Your goal –
From the line with "at least looks" to the line with "1-833-727-3495", retype each line exactly as it stands in the records below, but skip the pictures.

Data excerpts –
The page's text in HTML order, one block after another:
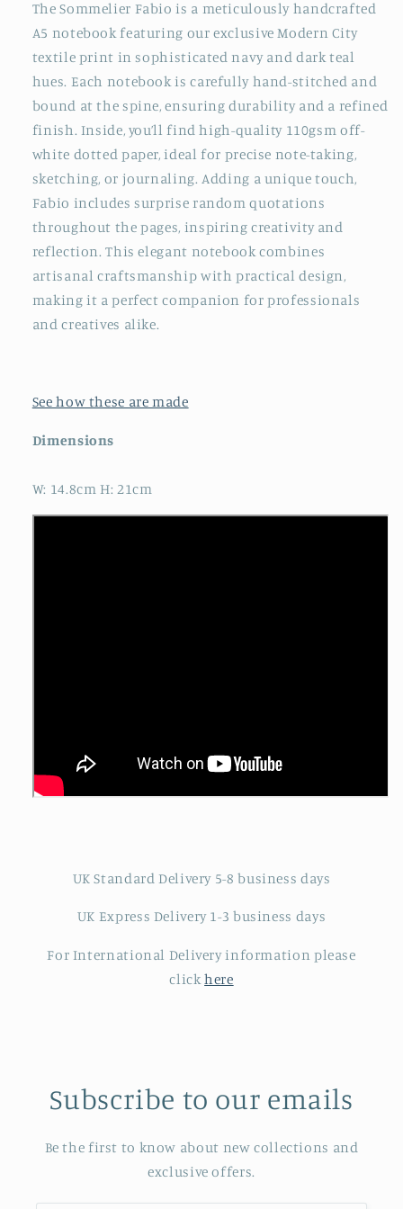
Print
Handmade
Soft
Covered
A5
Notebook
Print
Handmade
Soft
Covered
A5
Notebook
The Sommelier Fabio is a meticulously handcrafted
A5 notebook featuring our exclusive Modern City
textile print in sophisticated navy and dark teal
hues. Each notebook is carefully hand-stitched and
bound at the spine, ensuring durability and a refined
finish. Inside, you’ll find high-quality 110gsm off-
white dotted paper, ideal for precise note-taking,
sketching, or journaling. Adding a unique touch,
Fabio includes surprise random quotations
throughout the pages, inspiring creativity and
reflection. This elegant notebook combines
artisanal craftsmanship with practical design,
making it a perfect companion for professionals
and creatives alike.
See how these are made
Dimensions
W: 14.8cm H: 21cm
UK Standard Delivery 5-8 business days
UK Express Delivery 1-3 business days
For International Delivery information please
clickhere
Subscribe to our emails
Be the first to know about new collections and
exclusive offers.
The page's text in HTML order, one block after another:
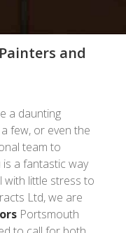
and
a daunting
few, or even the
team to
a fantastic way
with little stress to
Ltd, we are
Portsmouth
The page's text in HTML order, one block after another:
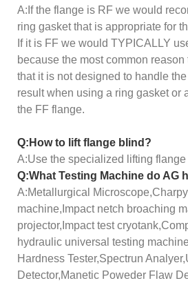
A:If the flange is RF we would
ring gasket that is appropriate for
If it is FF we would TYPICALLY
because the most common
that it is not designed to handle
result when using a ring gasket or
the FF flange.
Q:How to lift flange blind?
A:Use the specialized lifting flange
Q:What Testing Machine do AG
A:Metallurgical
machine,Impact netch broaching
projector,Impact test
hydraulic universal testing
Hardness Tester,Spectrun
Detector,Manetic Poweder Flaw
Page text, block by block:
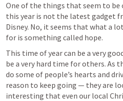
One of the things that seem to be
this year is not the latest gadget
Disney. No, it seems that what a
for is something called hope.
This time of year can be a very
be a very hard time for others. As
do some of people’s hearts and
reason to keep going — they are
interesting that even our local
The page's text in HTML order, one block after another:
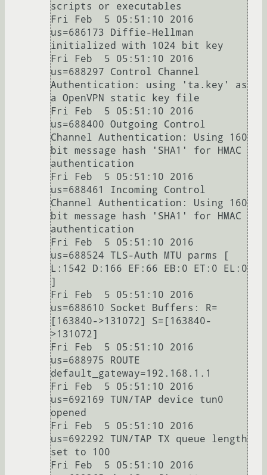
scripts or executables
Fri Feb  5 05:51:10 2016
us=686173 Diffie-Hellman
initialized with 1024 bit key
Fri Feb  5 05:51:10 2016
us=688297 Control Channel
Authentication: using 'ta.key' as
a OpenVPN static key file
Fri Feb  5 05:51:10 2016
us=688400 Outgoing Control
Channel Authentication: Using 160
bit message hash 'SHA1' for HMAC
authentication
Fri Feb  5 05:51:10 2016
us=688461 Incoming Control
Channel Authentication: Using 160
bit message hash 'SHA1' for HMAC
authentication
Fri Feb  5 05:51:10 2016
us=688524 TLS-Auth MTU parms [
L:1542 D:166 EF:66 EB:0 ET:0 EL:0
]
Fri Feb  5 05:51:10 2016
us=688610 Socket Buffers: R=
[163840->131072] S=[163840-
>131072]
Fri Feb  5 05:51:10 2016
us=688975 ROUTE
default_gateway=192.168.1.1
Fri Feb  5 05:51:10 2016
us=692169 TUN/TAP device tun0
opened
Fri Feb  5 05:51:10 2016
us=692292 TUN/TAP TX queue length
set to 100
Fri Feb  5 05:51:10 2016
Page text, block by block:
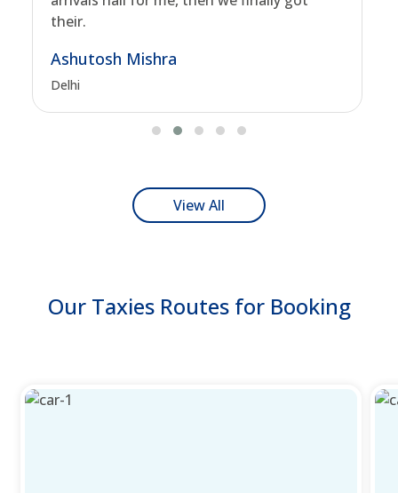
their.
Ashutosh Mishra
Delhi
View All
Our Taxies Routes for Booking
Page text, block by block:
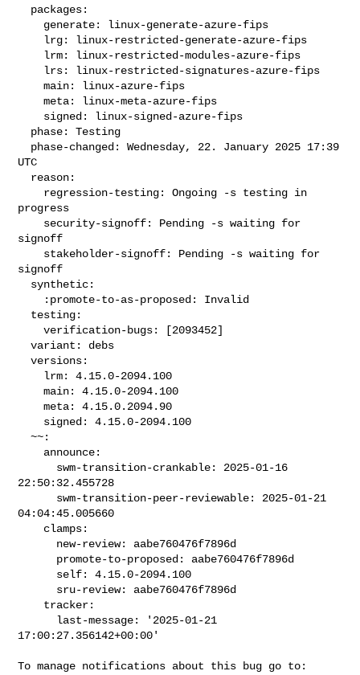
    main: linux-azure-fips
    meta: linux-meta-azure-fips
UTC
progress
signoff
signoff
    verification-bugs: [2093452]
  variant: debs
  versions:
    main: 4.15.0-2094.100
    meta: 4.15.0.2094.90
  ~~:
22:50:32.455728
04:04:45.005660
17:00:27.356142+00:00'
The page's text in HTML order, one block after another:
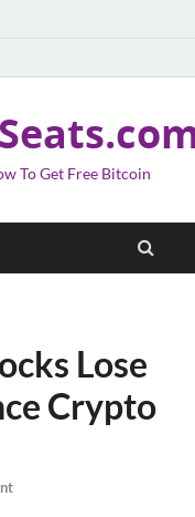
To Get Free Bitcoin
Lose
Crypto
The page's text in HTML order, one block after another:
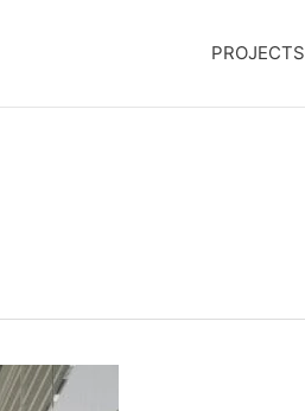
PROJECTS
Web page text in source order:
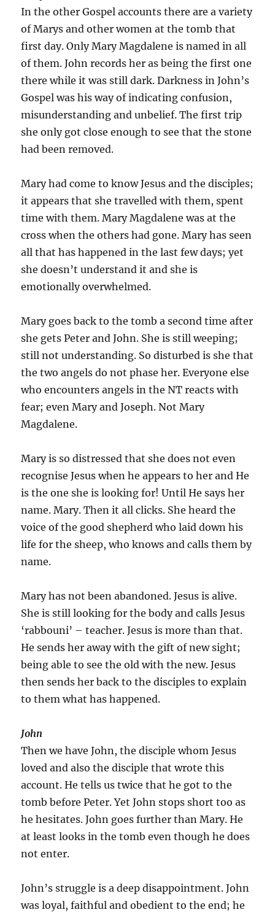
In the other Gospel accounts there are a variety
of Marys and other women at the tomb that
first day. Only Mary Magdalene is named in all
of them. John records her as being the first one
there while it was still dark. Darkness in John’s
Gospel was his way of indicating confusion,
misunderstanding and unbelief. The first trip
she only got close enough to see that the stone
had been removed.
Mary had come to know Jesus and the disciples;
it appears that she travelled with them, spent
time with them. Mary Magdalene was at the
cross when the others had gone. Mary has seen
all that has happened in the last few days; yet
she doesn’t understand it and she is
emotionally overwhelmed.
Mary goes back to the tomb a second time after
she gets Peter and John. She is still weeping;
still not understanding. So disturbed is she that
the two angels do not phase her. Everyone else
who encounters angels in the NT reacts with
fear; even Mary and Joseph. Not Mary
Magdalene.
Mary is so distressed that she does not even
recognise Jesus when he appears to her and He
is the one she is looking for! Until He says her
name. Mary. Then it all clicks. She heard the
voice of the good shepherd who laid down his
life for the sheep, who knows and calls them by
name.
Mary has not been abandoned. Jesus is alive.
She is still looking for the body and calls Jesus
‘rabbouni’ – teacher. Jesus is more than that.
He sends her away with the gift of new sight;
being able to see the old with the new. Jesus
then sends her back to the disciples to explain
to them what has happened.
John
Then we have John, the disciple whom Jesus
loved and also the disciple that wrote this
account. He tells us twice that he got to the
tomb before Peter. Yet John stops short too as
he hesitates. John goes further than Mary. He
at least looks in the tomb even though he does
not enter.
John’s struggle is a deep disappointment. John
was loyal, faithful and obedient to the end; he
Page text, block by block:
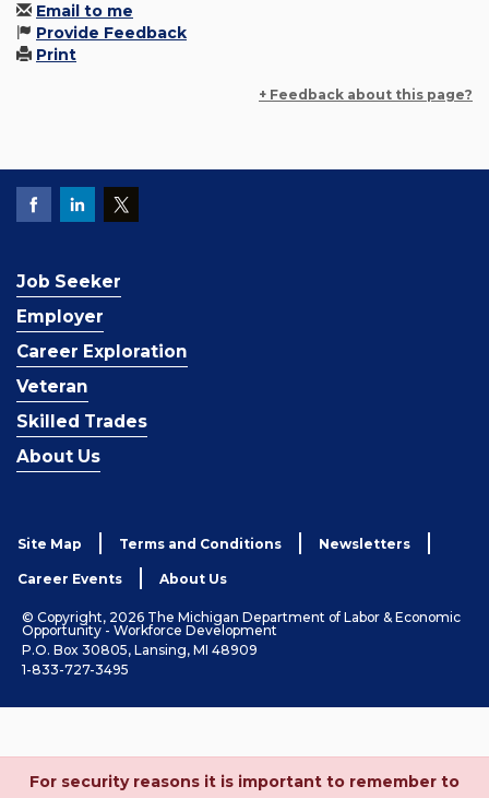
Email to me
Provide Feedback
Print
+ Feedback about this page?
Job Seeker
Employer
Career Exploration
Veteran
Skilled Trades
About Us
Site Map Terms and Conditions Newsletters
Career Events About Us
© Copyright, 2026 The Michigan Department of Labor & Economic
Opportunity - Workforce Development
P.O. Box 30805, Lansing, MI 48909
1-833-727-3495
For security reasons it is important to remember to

Finished exercise –
at least looks in the tomb even though he does
not enter.
John’s struggle is a deep disappointment. John
was loyal, faithful and obedient to the end; he
Page text, block by block:
Email to me
Provide Feedback
Print
+ Feedback about this page?
Job Seeker
Employer
Career Exploration
Veteran
Skilled Trades
About Us
Site Map Terms and Conditions Newsletters
Career Events About Us
© Copyright, 2026 The Michigan Department of Labor & Economic
Opportunity - Workforce Development
P.O. Box 30805, Lansing, MI 48909
1-833-727-3495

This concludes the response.